With numerous alluring applications, these lane-level HD maps, however, do not scale easily. Many of these HD maps are restricted to small scale environments due to the high costs in manual labelling and maintenance [paz2020probabilistic]. Recently, a few commercial products have been launched to automatically map highways [nvidiaDriveMap], where the lanes are structured and the markings are clear. In urban scenes, however, the road may have complicated forking, potholes, broken markings or even no markings at all. Also, the topological relationship of urban lanes are much more intricate. Figure 1 shows several urban lane markings exemplar in California. As a result, the automatic lane-level mapping problem in urban areas remains as an open and challenging problem.

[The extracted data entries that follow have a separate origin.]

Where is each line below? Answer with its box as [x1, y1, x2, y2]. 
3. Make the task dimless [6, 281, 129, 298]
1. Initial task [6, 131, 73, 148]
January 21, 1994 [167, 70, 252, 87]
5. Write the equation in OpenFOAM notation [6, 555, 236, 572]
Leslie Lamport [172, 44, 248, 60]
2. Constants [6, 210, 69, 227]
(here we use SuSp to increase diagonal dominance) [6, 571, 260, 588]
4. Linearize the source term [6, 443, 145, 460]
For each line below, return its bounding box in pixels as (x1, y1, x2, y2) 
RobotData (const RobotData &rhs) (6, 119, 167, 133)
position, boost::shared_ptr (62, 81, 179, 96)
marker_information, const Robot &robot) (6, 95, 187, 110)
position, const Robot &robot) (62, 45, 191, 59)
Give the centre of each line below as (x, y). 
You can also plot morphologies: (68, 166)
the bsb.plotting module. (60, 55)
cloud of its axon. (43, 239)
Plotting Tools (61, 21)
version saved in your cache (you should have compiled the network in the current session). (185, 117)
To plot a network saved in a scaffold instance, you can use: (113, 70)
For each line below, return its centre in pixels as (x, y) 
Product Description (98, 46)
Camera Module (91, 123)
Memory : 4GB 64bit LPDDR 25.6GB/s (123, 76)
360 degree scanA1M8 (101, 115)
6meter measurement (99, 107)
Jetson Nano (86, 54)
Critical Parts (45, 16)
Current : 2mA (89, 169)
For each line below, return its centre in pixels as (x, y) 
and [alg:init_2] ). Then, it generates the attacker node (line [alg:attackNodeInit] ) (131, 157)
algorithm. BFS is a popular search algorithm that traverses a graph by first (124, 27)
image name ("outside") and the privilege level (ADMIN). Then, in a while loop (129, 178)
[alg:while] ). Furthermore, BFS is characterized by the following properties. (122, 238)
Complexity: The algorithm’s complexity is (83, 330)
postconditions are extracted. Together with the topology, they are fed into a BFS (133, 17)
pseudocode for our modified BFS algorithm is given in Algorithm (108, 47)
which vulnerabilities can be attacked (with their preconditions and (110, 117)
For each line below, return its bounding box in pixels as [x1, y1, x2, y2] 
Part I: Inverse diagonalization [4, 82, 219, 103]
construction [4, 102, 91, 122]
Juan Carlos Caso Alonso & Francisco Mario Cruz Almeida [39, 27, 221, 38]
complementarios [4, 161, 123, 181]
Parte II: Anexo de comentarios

In this paper, we propose a method based on semantic-particle filter to automatically generate an urban lane-level HD map with camera and LIDAR (optional). The proposed method contains three major components: a semantic segmentation network for scene understanding, a bird’s-eye-view (BEV) re-projection and sequential Monte Carlo lane tracing module, and a intersection lane inference module with OpenStreetMap (OSM) [OSM]. The whole pipeline employs public datasets to enable semantic understanding, and it only requires one single execution per road direction for a complete reconstruction of the lane-level details including the lane boundaries, reference trajectories, lane splitting information, and road topology. Lastly, we represent our generated lane map in a differentiable format for downstream modules. Exemplar mapping results can be seen in Figure 1. We test the proposed method in densely urbanized areas such as San Francisco and Downtown Berkeley, and the results demonstrate an accurate and robust construction of the lane-level HD maps.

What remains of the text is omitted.